- Born: 24 June 1819 Lemberg, Galicia, Austrian Empire
- Died: 18 July 1855 (aged 36) Lemberg, Galicia, Austrian Empire
- Writing career
- Language: Hebrew
- Literary movement: Haskalah

= Jacob Bodek =

Galician Maskilic writer

Jacob Bodek (יעקב בודק; 24 June 1819 – 18 July 1855) was a Galician Maskilic writer.

==Biography==
Jacob Bodek was born in Lemberg (now Lviv, Ukraine), where he spent most of his life.

Bodek was a leading member of Ha-Ro'im ('The Spectators'), a group of conservative Maskilim opposed to the "scientific" strand of the Haskalah. Together with his brother-in-law, A. M. Mohr, he published a journal entitled Ha-ro'eh ve-mevaker sifre meḥavre zemanenu ('Spectator and Critic of Contemporary Works'; Lemberg, 1837), which contained polemical articles criticizing the work of Solomon Judah Rapoport, Samuel David Luzzatto, and Isaac Samuel Reggio. Due to the efforts of Joshua Heschel Schorr and others, the work was banned in the Austrian Empire. The second volume was thus published in Hungary under a separate title.

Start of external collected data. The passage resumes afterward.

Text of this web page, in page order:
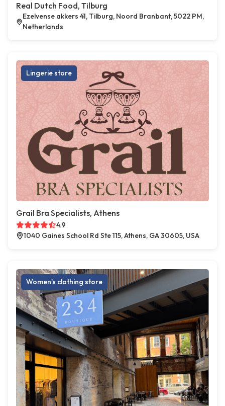
Real Dutch Food, Tilburg
Ezelvense akkers 41, Tilburg, Noord Branbant, 5022 PM,
Netherlands
Lingerie store
Grail Bra Specialists, Athens
4.9
1040 Gaines School Rd Ste 115, Athens, GA 30605, USA
Women's clothing store
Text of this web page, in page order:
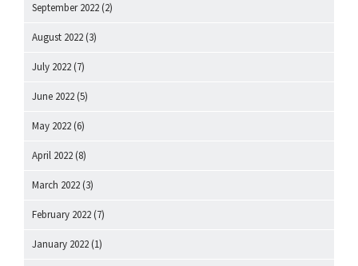
September 2022 (2)
August 2022 (3)
July 2022 (7)
June 2022 (5)
May 2022 (6)
April 2022 (8)
March 2022 (3)
February 2022 (7)
January 2022 (1)
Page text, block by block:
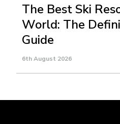
The Best Ski
World: The
Guide
6th August 2026
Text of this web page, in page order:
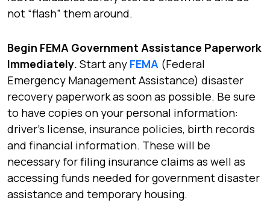
not “flash” them around.
Begin FEMA Government Assistance Paperwork
Immediately. Start any FEMA (Federal
Emergency Management Assistance) disaster
recovery paperwork as soon as possible. Be sure
to have copies on your personal information:
driver’s license, insurance policies, birth records
and financial information. These will be
necessary for filing insurance claims as well as
accessing funds needed for government disaster
assistance and temporary housing.
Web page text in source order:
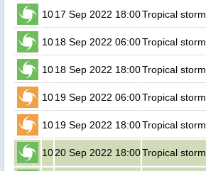
1017 Sep 2022 18:00Tropical storm
1018 Sep 2022 06:00Tropical storm
1018 Sep 2022 18:00Tropical storm
1019 Sep 2022 06:00Tropical storm
1019 Sep 2022 18:00Tropical storm
1020 Sep 2022 18:00Tropical storm
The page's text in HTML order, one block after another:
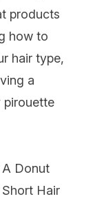
products
how to
hair type,
a
pirouette
A Donut
Hair
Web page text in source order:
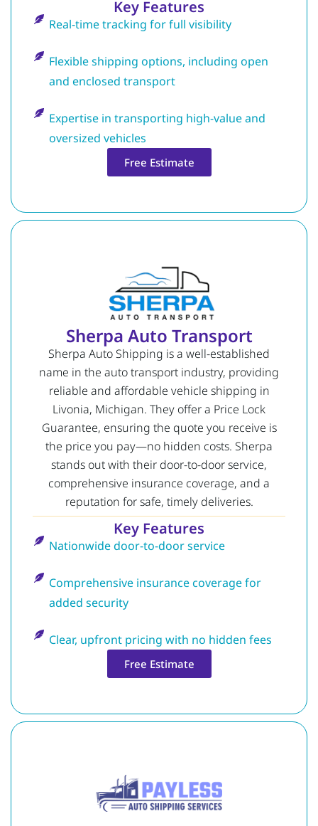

Later, he published with Mohr a periodical entitled Yerushalayim ('Jerusalem'), which appeared at irregular intervals between 1844 and 1855. The journal was less confrontational than Ha-ro'eh, and generally more sympathetic to Rapoport. Bodek also republished with notes the chronicles of Abraham Trebitsch, Korot ha-ʻitim which cover the period from 1741 to 1801, and Korot nosafot, a continuation until the year 1850 (Lemberg, 1851). His biography of his friend, Zvi Hirsch Chajes, appeared in Ha-Maggid (1857).

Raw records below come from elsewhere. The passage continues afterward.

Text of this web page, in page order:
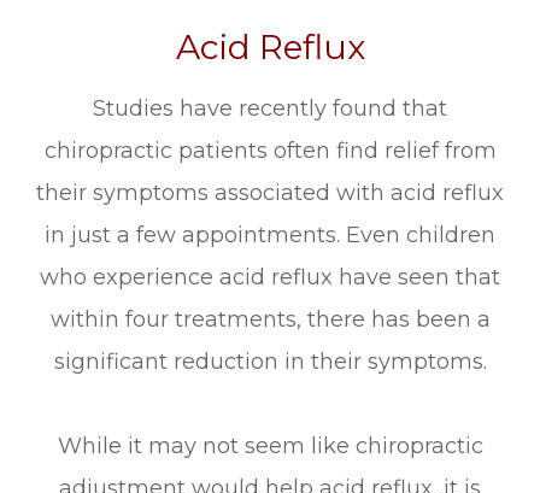
Acid Reflux
Studies have recently found that
chiropractic patients often find relief from
their symptoms associated with acid reflux
in just a few appointments. Even children
who experience acid reflux have seen that
within four treatments, there has been a
significant reduction in their symptoms.
While it may not seem like chiropractic

Bodek died in Lemberg in the 1855 cholera pandemic.

==Publications==
- "Ha-ro'eh ve-mevaker sifre meḥavre zemanenu" (1837) Edited with A. M. Mohr.
- "Emek Shoshanim" (1839) Edited with A. M. Mohr.
- Trebitsch, Abraham (1851). "Korot ha-ʻitim: sipure kol ha-milḥamot mi-shenat 5501 ʻad 5561" Edited by Bodek, with supplementary material under the title Korot nosafot ('Additional Details').